All that is needed is an exact copy of the lines from the beginning of the data below through the line containing "CHRIS@DAVIDWALTERSYACHTS.COM", minus the pictures.

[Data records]
*** Begin section ***

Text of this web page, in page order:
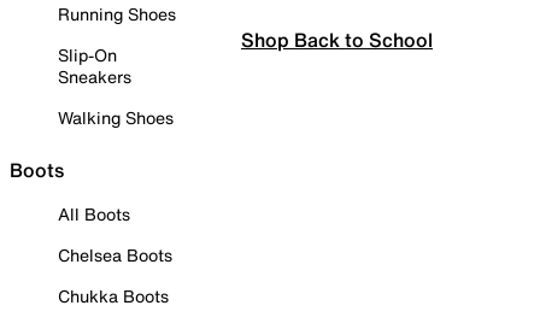
Running Shoes
Slip-On
Sneakers
Walking Shoes
Boots
All Boots
Chelsea Boots
Chukka Boots
Shop Back to School
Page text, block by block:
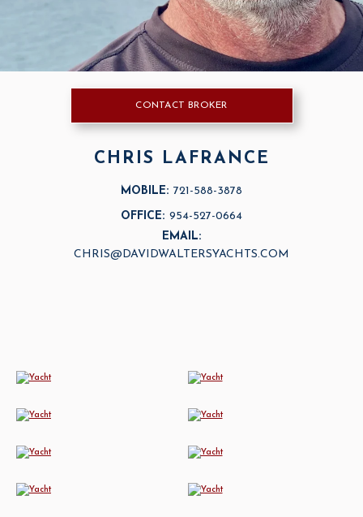
CONTACT BROKER
CHRIS LAFRANCE
MOBILE: 721-588-3878
OFFICE: 954-527-0664
EMAIL:
CHRIS@DAVIDWALTERSYACHTS.COM
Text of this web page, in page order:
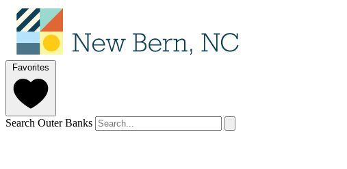
Favorites
Search Outer Banks
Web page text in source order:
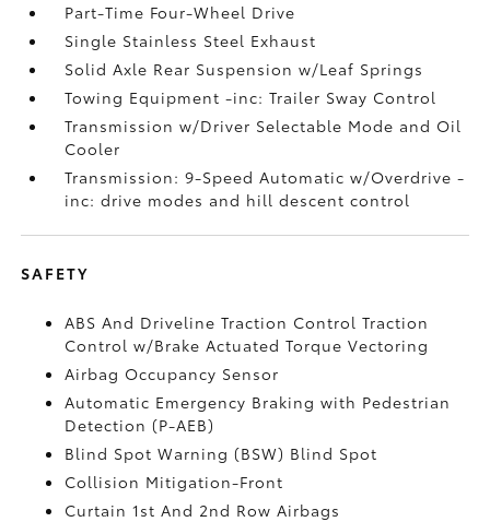
Part-Time Four-Wheel Drive
Single Stainless Steel Exhaust
Solid Axle Rear Suspension w/Leaf Springs
Towing Equipment -inc: Trailer Sway Control
Transmission w/Driver Selectable Mode and Oil
Cooler
Transmission: 9-Speed Automatic w/Overdrive -
inc: drive modes and hill descent control
SAFETY
ABS And Driveline Traction Control Traction
Control w/Brake Actuated Torque Vectoring
Airbag Occupancy Sensor
Automatic Emergency Braking with Pedestrian
Detection (P-AEB)
Blind Spot Warning (BSW) Blind Spot
Collision Mitigation-Front
Curtain 1st And 2nd Row Airbags
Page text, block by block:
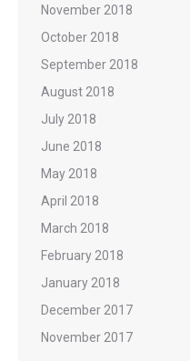
November 2018
October 2018
September 2018
August 2018
July 2018
June 2018
May 2018
April 2018
March 2018
February 2018
January 2018
December 2017
November 2017
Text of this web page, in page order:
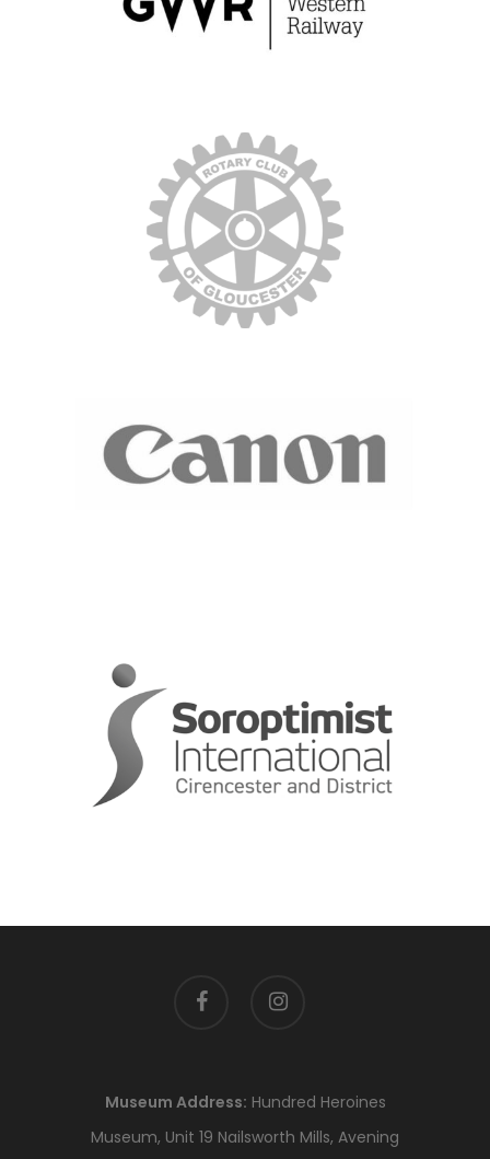
facebook instagram
Museum Address: Hundred Heroines
Museum, Unit 19 Nailsworth Mills, Avening
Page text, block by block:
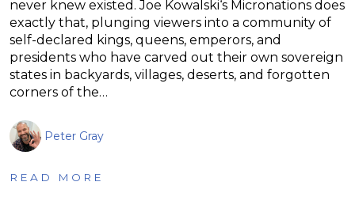
never knew existed. Joe Kowalski‘s Micronations does
exactly that, plunging viewers into a community of
self-declared kings, queens, emperors, and
presidents who have carved out their own sovereign
states in backyards, villages, deserts, and forgotten
corners of the…
Peter Gray
READ MORE
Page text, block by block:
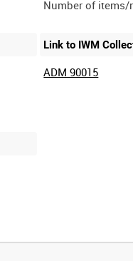
Link to IWM
ADM 90015
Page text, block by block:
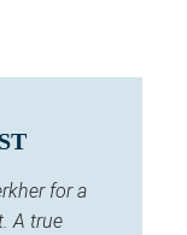
for a
A true
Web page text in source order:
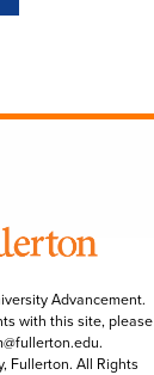
Advancement.
with this site, please
.
Fullerton. All Rights
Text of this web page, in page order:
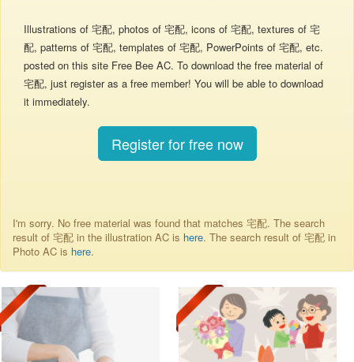
Illustrations of 宅配, photos of 宅配, icons of 宅配, textures of 宅
配, patterns of 宅配, templates of 宅配, PowerPoints of 宅配, etc.
posted on this site Free Bee AC. To download the free material of
宅配, just register as a free member! You will be able to download
it immediately.
Register for free now
I'm sorry. No free material was found that matches 宅配. The search
result of 宅配 in the illustration AC is here. The search result of 宅配 in
Photo AC is here.
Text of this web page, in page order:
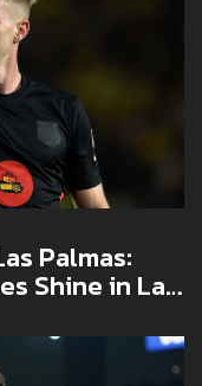
Palmas:
Shine in La
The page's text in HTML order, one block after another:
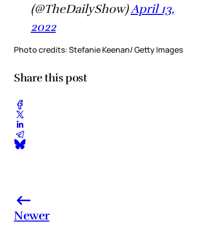
(@TheDailyShow)April 13,
2022
Photo credits: Stefanie Keenan/ Getty Images
Share this post
Newer
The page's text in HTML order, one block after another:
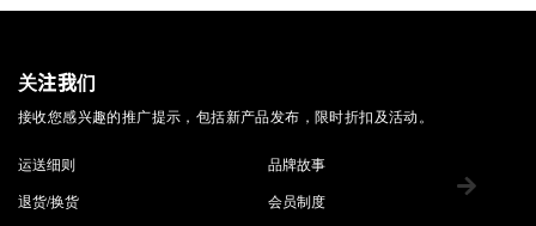
关注我们
接收您感兴趣的推广提示，包括新产品发布，限时折扣及活动。
运送细则
退货/换货
品牌故事
会员制度
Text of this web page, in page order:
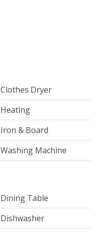
Clothes Dryer
Heating
Iron & Board
Washing Machine
Dining Table
Dishwasher
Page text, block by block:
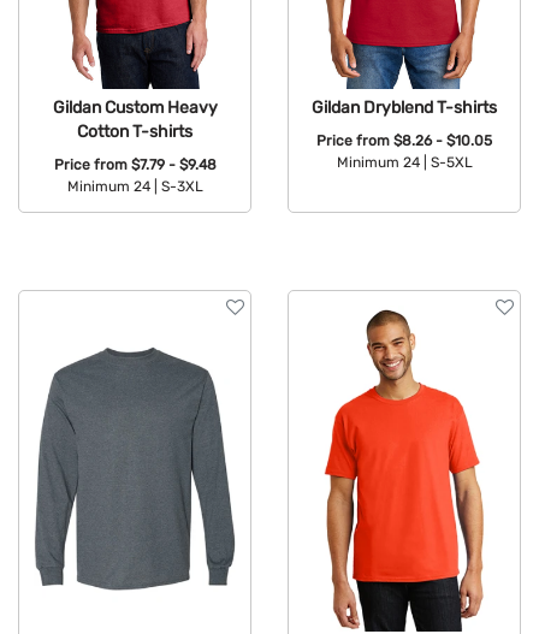
Gildan Custom Heavy
Cotton T-shirts
Price from $7.79 - $9.48
Minimum 24 |
S-3XL
Gildan Dryblend T-shirts
Price from $8.26 - $10.05
Minimum 24 |
S-5XL
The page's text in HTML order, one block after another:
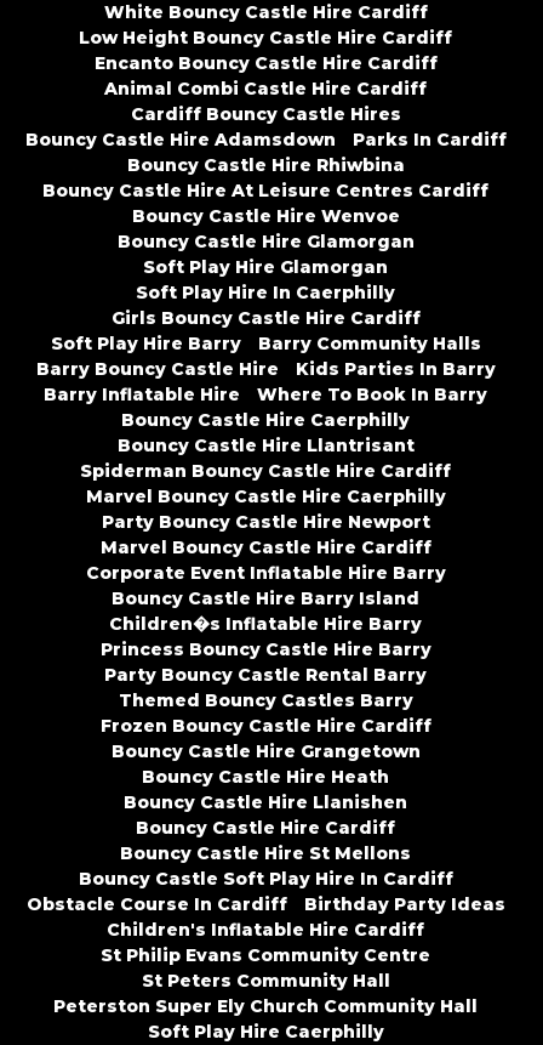
White Bouncy Castle Hire Cardiff
Low Height Bouncy Castle Hire Cardiff
Encanto Bouncy Castle Hire Cardiff
Animal Combi Castle Hire Cardiff
Cardiff Bouncy Castle Hires
Bouncy Castle Hire Adamsdown
Parks In Cardiff
Bouncy Castle Hire Rhiwbina
Bouncy Castle Hire At Leisure Centres Cardiff
Bouncy Castle Hire Wenvoe
Bouncy Castle Hire Glamorgan
Soft Play Hire Glamorgan
Soft Play Hire In Caerphilly
Girls Bouncy Castle Hire Cardiff
Soft Play Hire Barry
Barry Community Halls
Barry Bouncy Castle Hire
Kids Parties In Barry
Barry Inflatable Hire
Where To Book In Barry
Bouncy Castle Hire Caerphilly
Bouncy Castle Hire Llantrisant
Spiderman Bouncy Castle Hire Cardiff
Marvel Bouncy Castle Hire Caerphilly
Party Bouncy Castle Hire Newport
Marvel Bouncy Castle Hire Cardiff
Corporate Event Inflatable Hire Barry
Bouncy Castle Hire Barry Island
Children�s Inflatable Hire Barry
Princess Bouncy Castle Hire Barry
Party Bouncy Castle Rental Barry
Themed Bouncy Castles Barry
Frozen Bouncy Castle Hire Cardiff
Bouncy Castle Hire Grangetown
Bouncy Castle Hire Heath
Bouncy Castle Hire Llanishen
Bouncy Castle Hire Cardiff
Bouncy Castle Hire St Mellons
Bouncy Castle Soft Play Hire In Cardiff
Obstacle Course In Cardiff
Birthday Party Ideas
Children's Inflatable Hire Cardiff
St Philip Evans Community Centre
St Peters Community Hall
Peterston Super Ely Church Community Hall
Soft Play Hire Caerphilly
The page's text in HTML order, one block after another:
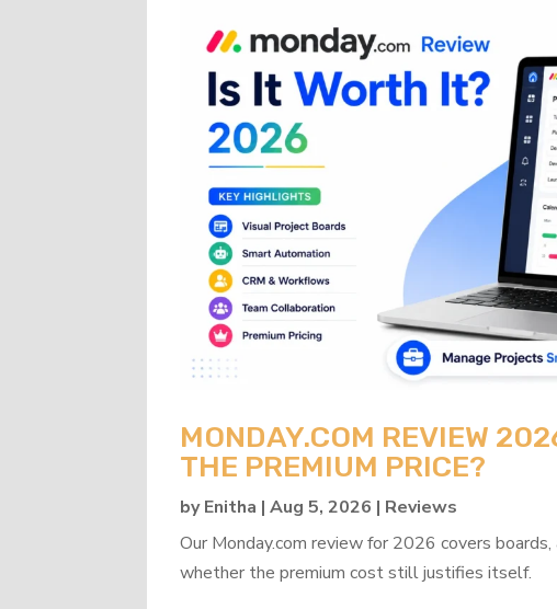
MONDAY.COM REVIEW
THE PREMIUM PRICE?
byEnitha |Aug 5, 2026 | Reviews
Our Monday.com review for 2026 covers
whether the premium cost still justifies itself.
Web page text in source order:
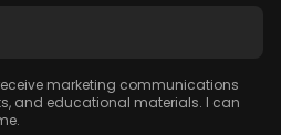
marketing communications
and educational materials. I can
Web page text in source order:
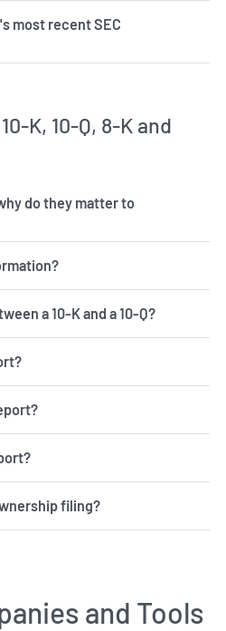
most recent SEC
K, 10-Q, 8-K and
do they matter to
a 10-K and a 10-Q?
filing?
and Tools
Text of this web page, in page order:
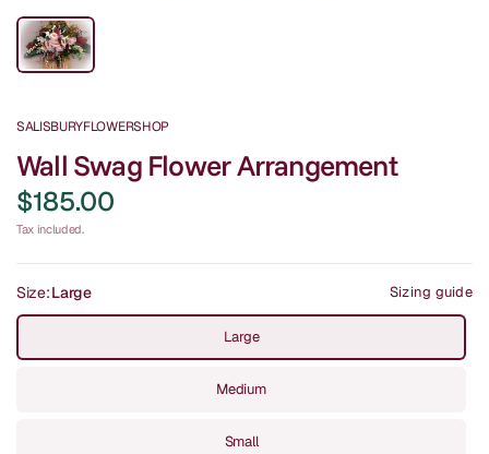
SALISBURYFLOWERSHOP
Wall Swag Flower Arrangement
$185.00
Tax included.
Size:Large Sizing guide
Large
Medium
Small
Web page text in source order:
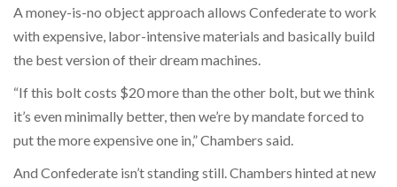
A money-is-no object approach allows Confederate to work
with expensive, labor-intensive materials and basically build
the best version of their dream machines.
“If this bolt costs $20 more than the other bolt, but we think
it’s even minimally better, then we’re by mandate forced to
put the more expensive one in,” Chambers said.
And Confederate isn’t standing still. Chambers hinted at new
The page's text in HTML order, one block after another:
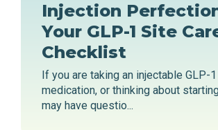
Injection
Your GLP-1 Site
Checklist
If you are taking an injectable GLP-1
medication, or thinking about
may have questio...
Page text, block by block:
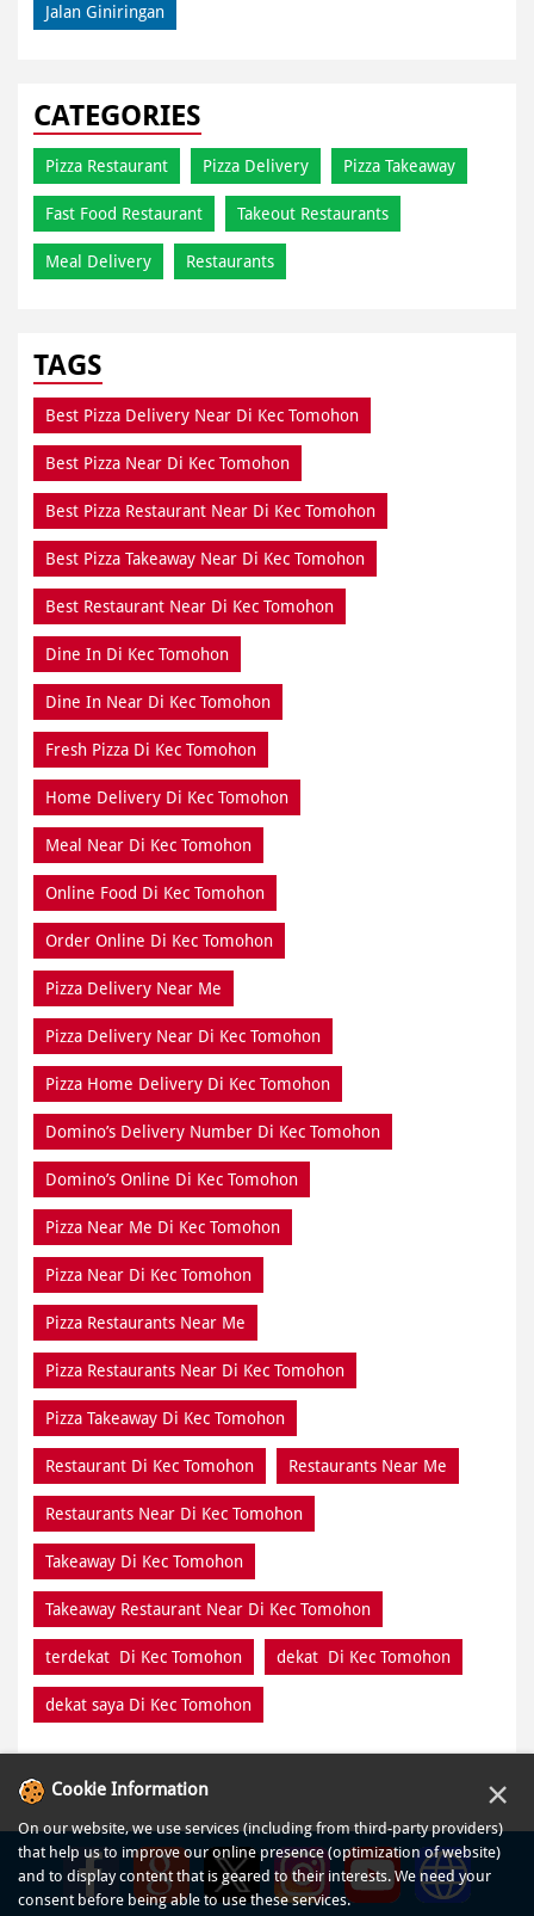
Jalan Giniringan
CATEGORIES
Pizza Restaurant Pizza Delivery Pizza Takeaway
Fast Food Restaurant Takeout Restaurants
Meal Delivery Restaurants
TAGS
Best Pizza Delivery Near Di Kec Tomohon
Best Pizza Near Di Kec Tomohon
Best Pizza Restaurant Near Di Kec Tomohon
Best Pizza Takeaway Near Di Kec Tomohon
Best Restaurant Near Di Kec Tomohon
Dine In Di Kec Tomohon
Dine In Near Di Kec Tomohon
Fresh Pizza Di Kec Tomohon
Home Delivery Di Kec Tomohon
Meal Near Di Kec Tomohon
Online Food Di Kec Tomohon
Order Online Di Kec Tomohon
Pizza Delivery Near Me
Pizza Delivery Near Di Kec Tomohon
Pizza Home Delivery Di Kec Tomohon
Domino’s Delivery Number Di Kec Tomohon
Domino’s Online Di Kec Tomohon
Pizza Near Me Di Kec Tomohon
Pizza Near Di Kec Tomohon
Pizza Restaurants Near Me
Pizza Restaurants Near Di Kec Tomohon
Pizza Takeaway Di Kec Tomohon
Restaurant Di Kec Tomohon Restaurants Near Me
Restaurants Near Di Kec Tomohon
Takeaway Di Kec Tomohon
Takeaway Restaurant Near Di Kec Tomohon
terdekat Di Kec Tomohon dekat Di Kec Tomohon
dekat saya Di Kec Tomohon
Cookie Information ×
On our website, we use services (including from third-party providers)
that help us to improve our online presence (optimization of website)
and to display content that is geared to their interests. We need your
consent before being able to use these services.
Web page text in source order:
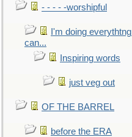
- - - - -worshipful
I'm doing everythtng I
can...
Inspiring words
just veg out
OF THE BARREL
before the ERA

*** End section ***

### Your response
Text of this web page, in page order:
Running Shoes
Slip-On
Sneakers
Walking Shoes
Boots
All Boots
Chelsea Boots
Chukka Boots
Shop Back to School
Page text, block by block:
CONTACT BROKER
CHRIS LAFRANCE
MOBILE: 721-588-3878
OFFICE: 954-527-0664
EMAIL:
CHRIS@DAVIDWALTERSYACHTS.COM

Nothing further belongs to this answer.